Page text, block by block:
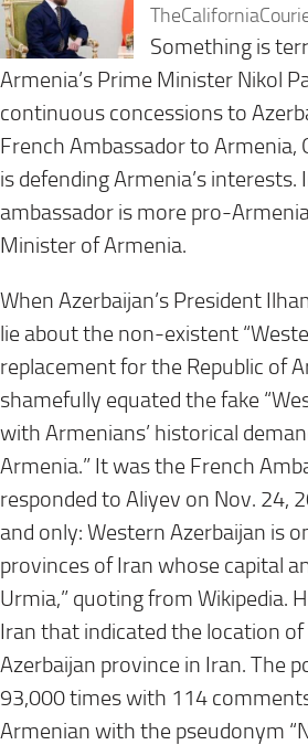
Something is
Armenia’s Prime Minister Nikol
continuous concessions to
French Ambassador to Armenia,
is defending Armenia’s interests.
ambassador is more pro-
Minister of Armenia.
When Azerbaijan’s President
lie about the non-existent
replacement for the Republic of
shamefully equated the fake
with Armenians’ historical
Armenia.” It was the French
responded to Aliyev on Nov. 24,
and only: Western Azerbaijan is
provinces of Iran whose capital
Urmia,” quoting from Wikipedia.
Iran that indicated the location
Azerbaijan province in Iran. The
93,000 times with 114
Armenian with the pseudonym
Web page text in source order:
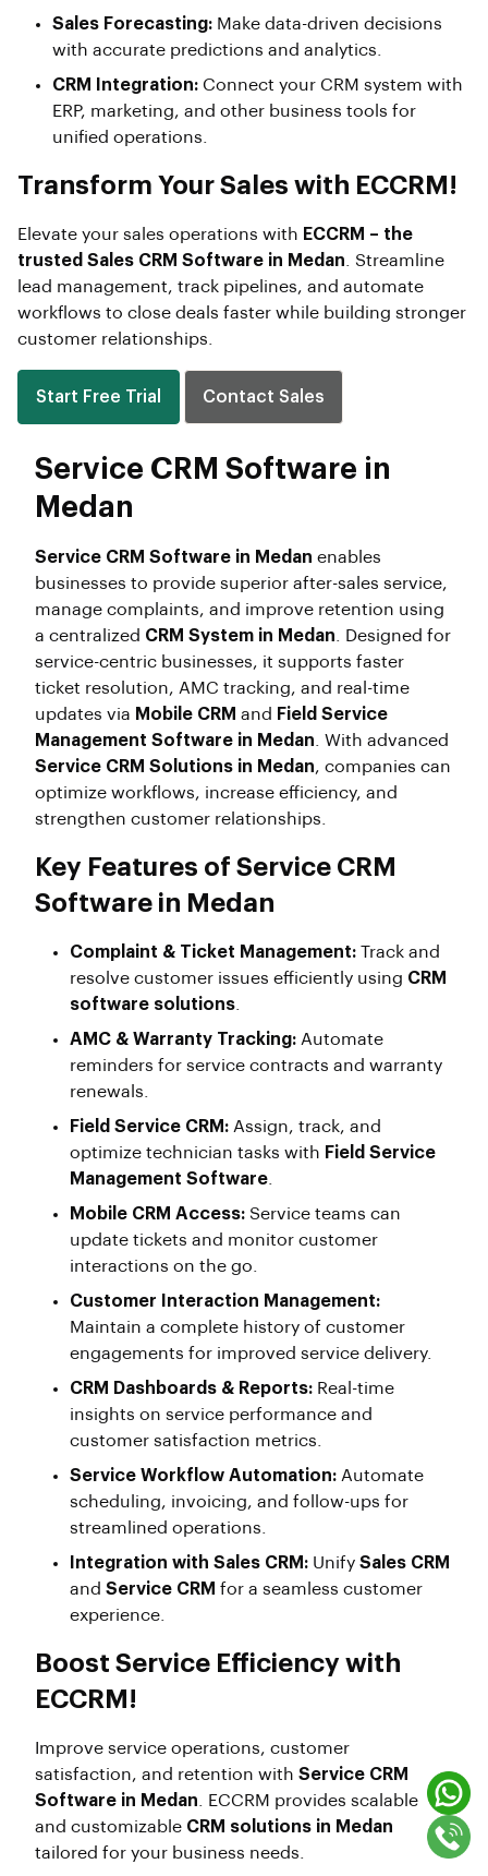
Sales Forecasting: Make data-driven decisions
with accurate predictions and analytics.
CRM Integration: Connect your CRM system with
ERP, marketing, and other business tools for
unified operations.
Transform Your Sales with ECCRM!
Elevate your sales operations with ECCRM – the
trusted Sales CRM Software in Medan . Streamline
lead management, track pipelines, and automate
workflows to close deals faster while building stronger
customer relationships.
Start Free Trial Contact Sales
Service CRM Software in
Medan
Service CRM Software in Medan enables
businesses to provide superior after-sales service,
manage complaints, and improve retention using
a centralized CRM System in Medan . Designed for
service-centric businesses, it supports faster
ticket resolution, AMC tracking, and real-time
updates via Mobile CRM and Field Service
Management Software in Medan . With advanced
Service CRM Solutions in Medan, companies can
optimize workflows, increase efficiency, and
strengthen customer relationships.
Key Features of Service CRM
Software in Medan
Complaint & Ticket Management: Track and
resolve customer issues efficiently using CRM
software solutions
AMC & Warranty Tracking: Automate
reminders for service contracts and warranty
renewals.
Field Service CRM: Assign, track, and
optimize technician tasks with Field Service
Management Software
Mobile CRM Access: Service teams can
update tickets and monitor customer
interactions on the go.
Customer Interaction Management:
Maintain a complete history of customer
engagements for improved service delivery.
CRM Dashboards & Reports: Real-time
insights on service performance and
customer satisfaction metrics.
Service Workflow Automation: Automate
scheduling, invoicing, and follow-ups for
streamlined operations.
Integration with Sales CRM: Unify Sales CRM
and Service CRM for a seamless customer
experience.
Boost Service Efficiency with
ECCRM!
Improve service operations, customer
satisfaction, and retention with Service CRM
Software in Medan . ECCRM provides scalable
and customizable CRM solutions in Medan
tailored for your business needs.

Your assignment: All that is needed is an exact copy of the lines from the top of the entries through the line containing "responded to Aliyev", pictures left out.

Written answer:
Page text, block by block:
Something is
Armenia’s Prime Minister Nikol
continuous concessions to
French Ambassador to Armenia,
is defending Armenia’s interests.
ambassador is more pro-
Minister of Armenia.
When Azerbaijan’s President
lie about the non-existent
replacement for the Republic of
shamefully equated the fake
with Armenians’ historical
Armenia.” It was the French
responded to Aliyev on Nov. 24,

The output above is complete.